Dans une ambiance déconcertante, le public rentre sous le regard fixe et le visage fermé des deux artistes. Progressivement, l’humour laisse place à l’absurde puis au malaise. En 45 minutes le duo de Mathilde Carmen Chan Invernon et Arianna Camilli propose une réflexion sur l’oppression et l’omniprésence du patriarcat et de la violence insidieuse du système patriarcal qui va du collectif à l’intime. Entre dénonciation et réappropriation émancipatrice, la chorégraphie fait du corps un terrain d’expression puissant et troublant.
Bâchée de blanc, la scène est presque vide : au centre, deux superpositions d’enceintes se font face. La lumière quant à elle est blafarde et intense : tant sur le plateau que dans les gradins, où les spectateur.ice.s ont des projecteurs dirigés sur elleux. Le quatrième mur n’existe pas, on fait partie intégrante de ce spectacle, sans pouvoir parler.
Face à ces haut-parleurs, massifs, la question du son se pose directement. Mais là semble être le tour de force de cette mise en scène qui insère directement l’ambiance de gaslighting* qui va suivre : le son ne sera pas forcément fort, les mots ne seront pas transférés sur des enceintes. Au contraire, le jeu de silences, de bruitages, de ventriloquie est léger, mais extrêmement puissant et insidieux. Les vêtements font les personnages de ce connard (bell end = connard) : des costumes noirs dont la veste ne tient qu’à une seule attache au niveau de la poitrine, laissant les ventres et les torses nus.
Dans un engagement total de chaque mouvement, les micro-gestes du connard (Bell end = connard) qui s’immiscent partout, tout le temps, se déploient. Ventre dehors, langue qui sort, regard fixe et vide, mais lubrique, la partition corporelle est minutieuse et très bien réussie. Haut du corps découvert et mis en avant, les corps ne cessent de prendre de la place et de demander à être vus.

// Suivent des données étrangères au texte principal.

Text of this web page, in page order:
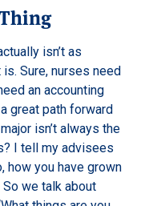
isn’t as
Sure, nurses need
an accounting
great path forward
isn’t always the
I tell my advisees
how you have grown
we talk about
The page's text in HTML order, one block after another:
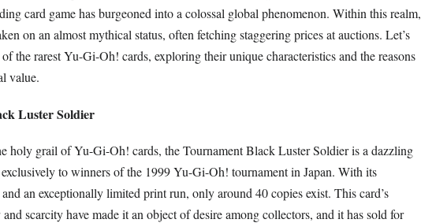
card game has burgeoned into a colossal global phenomenon. Within this realm,
on an almost mythical status, often fetching staggering prices at auctions. Let’s
the rarest Yu-Gi-Oh! cards, exploring their unique characteristics and the reasons
value.
Luster Soldier
holy grail of Yu-Gi-Oh! cards, the Tournament Black Luster Soldier is a dazzling
to winners of the 1999 Yu-Gi-Oh! tournament in Japan. With its
an exceptionally limited print run, only around 40 copies exist. This card’s
scarcity have made it an object of desire among collectors, and it has sold for
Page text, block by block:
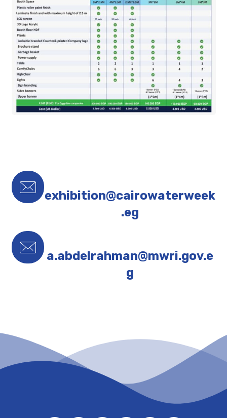
exhibition@cairowaterweek
.eg
a.abdelrahman@mwri.gov.e
g
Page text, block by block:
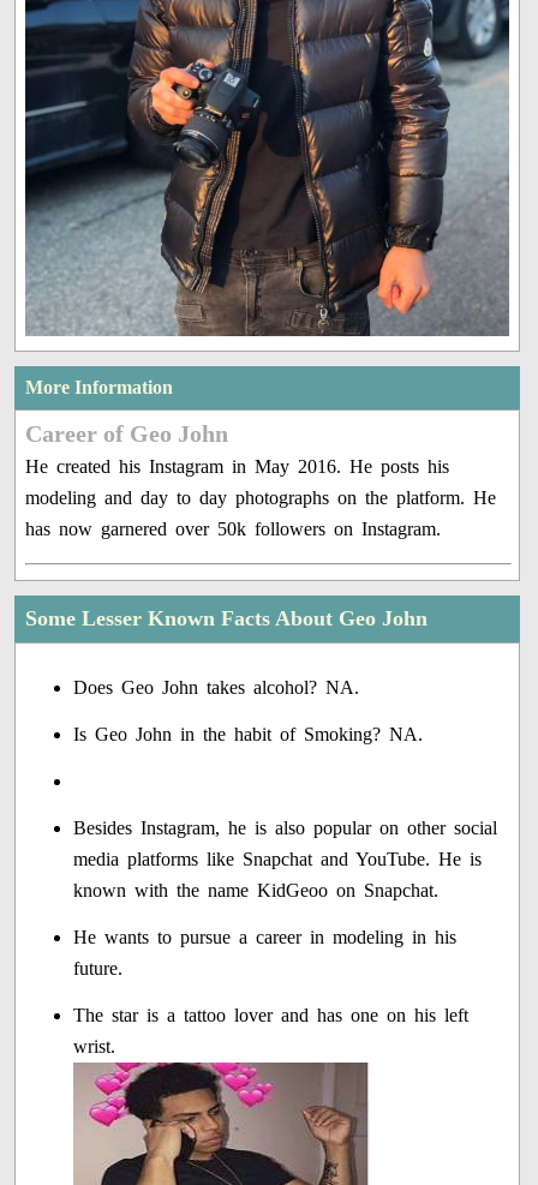
More Information
Career of Geo John
He created his Instagram in May 2016. He posts his
modeling and day to day photographs on the platform. He
has now garnered over 50k followers on Instagram.
Some Lesser Known Facts About Geo John
Does Geo John takes alcohol? NA.
Is Geo John in the habit of Smoking? NA.
Besides Instagram, he is also popular on other social
media platforms like Snapchat and YouTube. He is
known with the name KidGeoo on Snapchat.
He wants to pursue a career in modeling in his
future.
The star is a tattoo lover and has one on his left
wrist.
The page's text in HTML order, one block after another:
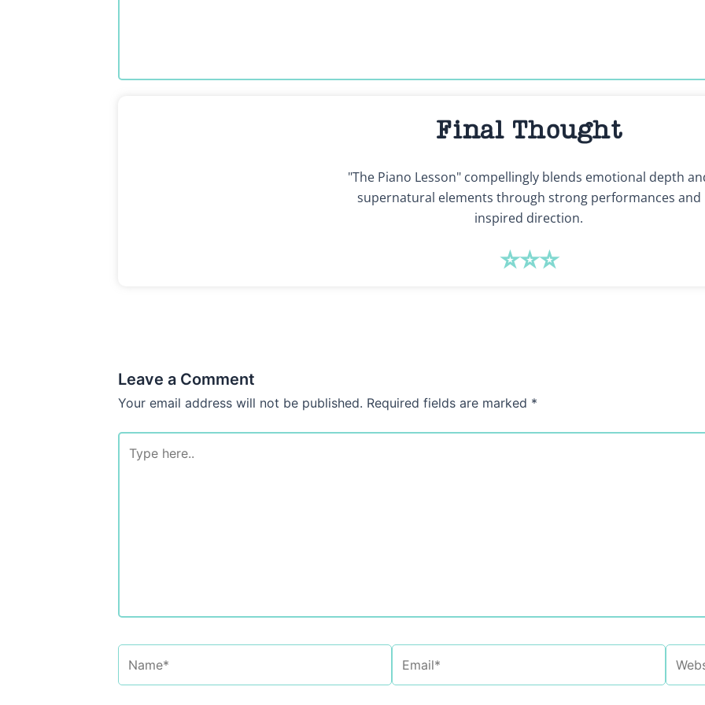
Final Thought
"The Piano Lesson" compellingly blends emotional depth
supernatural elements through strong performances and
inspired direction.
⭐⭐⭐
Leave a Comment
Your email address will not be published. Required fields are marked *
here..
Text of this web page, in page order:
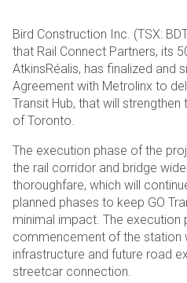
Bird Construction Inc. (TSX:
that Rail Connect Partners, its
AtkinsRéalis, has finalized and
Agreement with Metrolinx to
Transit Hub, that will
of Toronto.
The execution phase of the
the rail corridor and bridge
thoroughfare, which will
planned phases to keep GO
minimal impact. The execution
commencement of the station
infrastructure and future road
streetcar connection.
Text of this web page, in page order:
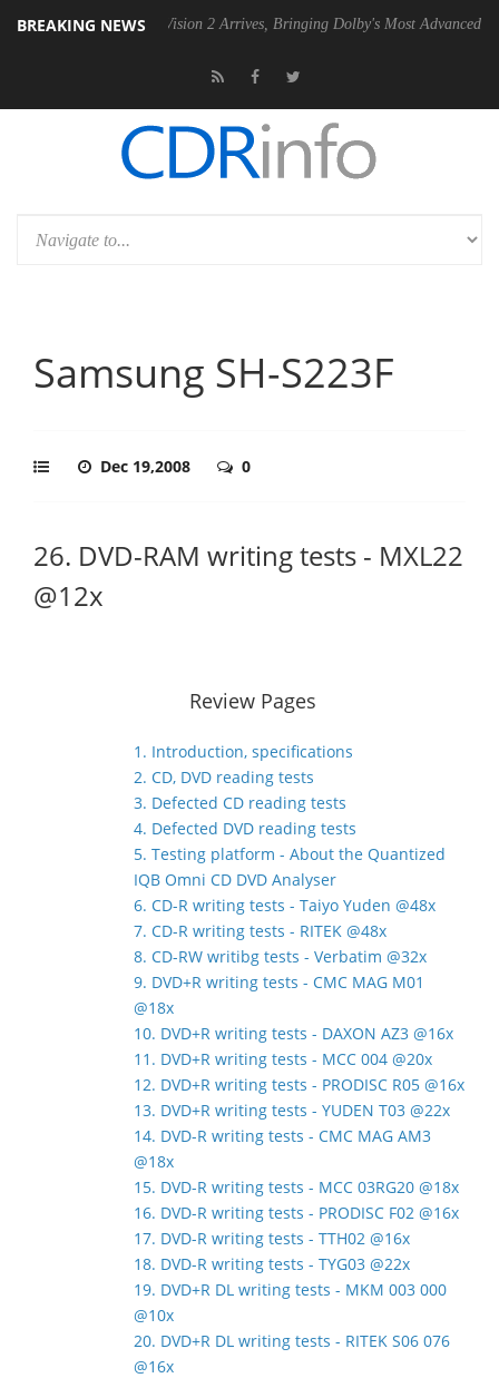
BREAKING NEWS
Dolby Vision 2 Arrives, Bringing Dolby's Most Advanced Picture
Samsung SH-S223F
Dec 19,2008 0
26. DVD-RAM writing tests - MXL22
@12x
Review Pages
1. Introduction, specifications
2. CD, DVD reading tests
3. Defected CD reading tests
4. Defected DVD reading tests
5. Testing platform - About the Quantized
IQB Omni CD DVD Analyser
6. CD-R writing tests - Taiyo Yuden @48x
7. CD-R writing tests - RITEK @48x
8. CD-RW writibg tests - Verbatim @32x
9. DVD+R writing tests - CMC MAG M01
@18x
10. DVD+R writing tests - DAXON AZ3 @16x
11. DVD+R writing tests - MCC 004 @20x
12. DVD+R writing tests - PRODISC R05 @16x
13. DVD+R writing tests - YUDEN T03 @22x
14. DVD-R writing tests - CMC MAG AM3
@18x
15. DVD-R writing tests - MCC 03RG20 @18x
16. DVD-R writing tests - PRODISC F02 @16x
17. DVD-R writing tests - TTH02 @16x
18. DVD-R writing tests - TYG03 @22x
19. DVD+R DL writing tests - MKM 003 000
@10x
20. DVD+R DL writing tests - RITEK S06 076
@16x
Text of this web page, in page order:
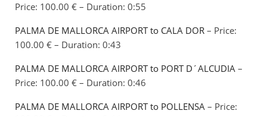
Price: 100.00 € – Duration: 0:55
PALMA DE MALLORCA AIRPORT to CALA DOR – Price:
100.00 € – Duration: 0:43
PALMA DE MALLORCA AIRPORT to PORT D´ALCUDIA –
Price: 100.00 € – Duration: 0:46
PALMA DE MALLORCA AIRPORT to POLLENSA – Price:
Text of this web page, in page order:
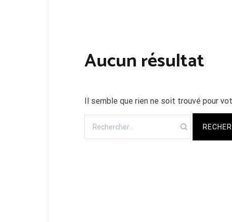
Aucun résultat
Il semble que rien ne soit trouvé pour
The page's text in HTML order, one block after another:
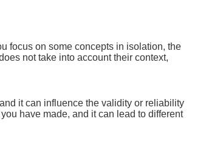
focus on some concepts in isolation, the
not take into account their context,
it can influence the validity or reliability
have made, and it can lead to different
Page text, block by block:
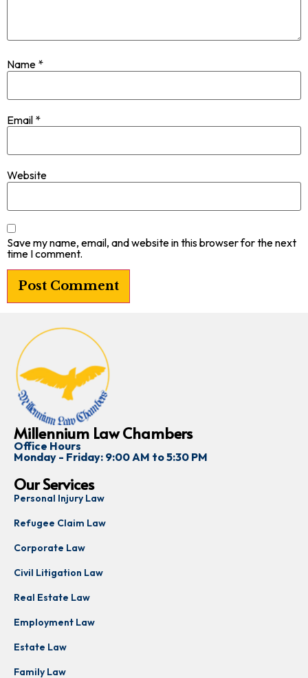
Name *
Email *
Website
Save my name, email, and website in this browser for the next
time I comment.
Millennium Law Chambers
Office Hours
Monday - Friday: 9:00 AM to 5:30 PM
Our Services
Personal Injury Law
Refugee Claim Law
Corporate Law
Civil Litigation Law
Real Estate Law
Employment Law
Estate Law
Family Law
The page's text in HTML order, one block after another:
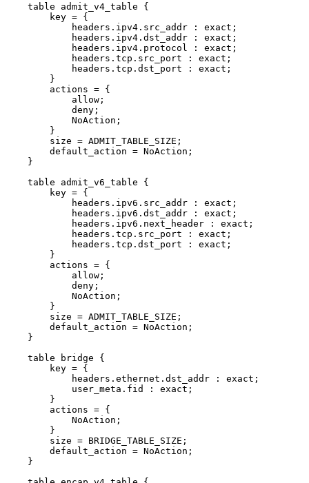
table
admit_v4_table
{
key = {
headers . ipv4 . src_addr : exact ;
headers . ipv4 . dst_addr : exact ;
headers . ipv4 . protocol : exact ;
headers . tcp . src_port : exact ;
headers . tcp . dst_port : exact ;
}
actions = {
allow ;
deny ;
NoAction ;
}
size = ADMIT_TABLE_SIZE ;
default_action = NoAction ;
}
table
admit_v6_table
{
key = {
headers . ipv6 . src_addr : exact ;
headers . ipv6 . dst_addr : exact ;
headers . ipv6 . next_header : exact ;
headers . tcp . src_port : exact ;
headers . tcp . dst_port : exact ;
}
actions = {
allow ;
deny ;
NoAction ;
}
size = ADMIT_TABLE_SIZE ;
default_action = NoAction ;
}
table
bridge
{
key = {
headers . ethernet . dst_addr : exact ;
user_meta . fid : exact ;
}
actions = {
NoAction ;
}
size = BRIDGE_TABLE_SIZE ;
default_action = NoAction ;
}
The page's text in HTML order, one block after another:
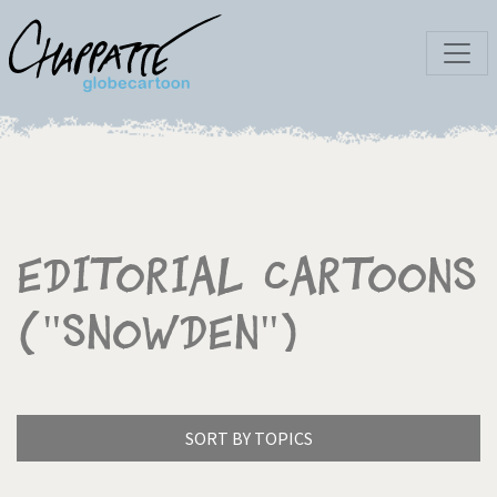
Editorial Cartoons
("Snowden")
SORT BY TOPICS
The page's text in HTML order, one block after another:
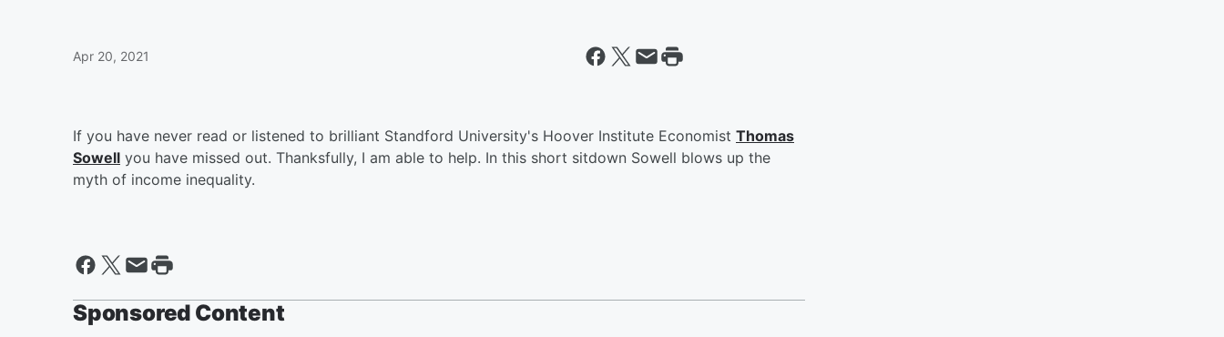
Apr 20, 2021
If you have never read or listened to brilliant Standford University's Hoover Institute Economist Thomas
Sowell you have missed out. Thanksfully, I am able to help. In this short sitdown Sowell blows up the
myth of income inequality.
Sponsored Content
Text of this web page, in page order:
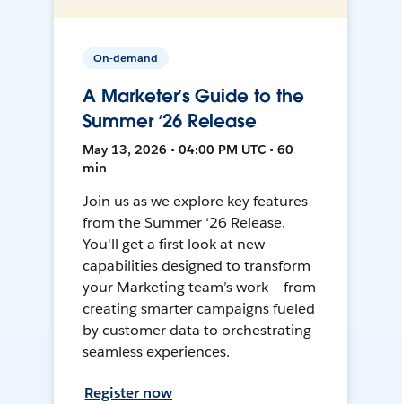
On-demand
A Marketer’s Guide to the
Summer ‘26 Release
May 13, 2026 • 04:00 PM UTC • 60
min
Join us as we explore key features
from the Summer ‘26 Release.
You'll get a first look at new
capabilities designed to transform
your Marketing team’s work — from
creating smarter campaigns fueled
by customer data to orchestrating
seamless experiences.
Register now
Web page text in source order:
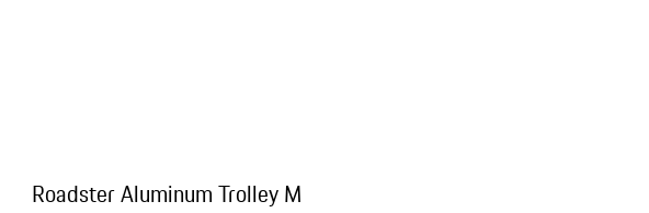
Roadster Aluminum Trolley M
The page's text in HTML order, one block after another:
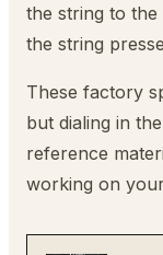
the string to
the string
These factory
but dialing in
reference
working on

Entre sifflements, coups de pied au sol, onomatopées et phrases émises par ventriloquie, chacune attire notre attention tour à tour. Lorsque l’une est dans le public, après l’avoir traversé par de grandes et lentes enjambées entre les sièges, et l’autre sur la scène, l’attention se renvoie la balle et installe un malaise à 360°.
D’abord, on rit : ces attitudes sont absurdes, on s’en rend bien compte. Mais peu à peu, quelque chose se dérègle. La parole ne sort pas des bouches, elle est projetée, déplacée, ventriloque. Un décalage dérangeant s’installe. Nos sourires se figent. Le dégoût nous gagne. Presque de manière schizophrénique, dissociative, on entend ses voix qui résonnent et s’insinuent dans nos esprits.
Tout semble suggéré, mais à la fois tout est dit. Les comportements physiques sont plus que suggestifs tandis que les ventres dansent, parlent et disent les nœuds de cette oppression.
Alors que la tension flirte avec l’insoutenable, et que les lumières s’étaient éteintes, elles se rallument doucement pour éclairer et inclure l’audience. Les actrices entonnent, cette fois de manière à ce que l’on voit leur élocution, une chanson paillarde.
La chanson s’étire, mécanique, entêtante. On attend qu’elle s’arrête. Mais elle continue, implacable, accompagnée d’un grondement sourd sortant des enceintes. Puis, d’un coup : plus rien. Noir total.
Quelle performance physique, artistique et politique ! Bell End frappe fort, dérange et fascine à la fois. Alors que l’on applaudit, le bourdonnement de la mélodie de fin demeure dans nos esprits, à l’image de ce système qui nous habite constamment. Chapeau bas à ce duo extraordinaire et à la programmation des Printemps de Sévelin !
Rendez-vous le 18 mars au Festival Artdanthé pour voir ce spectacle !
* Le gaslighting décrit un processus de violence mentale. Cette théorie est inspirée de la pièce de théâtre de 1938 intitulée Gas light : dans ce récit, un homme baisse l’éclairage au gaz de sa maison et convainc sa femme, lorsque celle-ci s’interroge sur ce phénomène, qu’elle se fait des idées. Ainsi, le gaslighting est une manipulation qui cherche à mettre en doute la mémoire, les émotions et les perceptions d’une personne.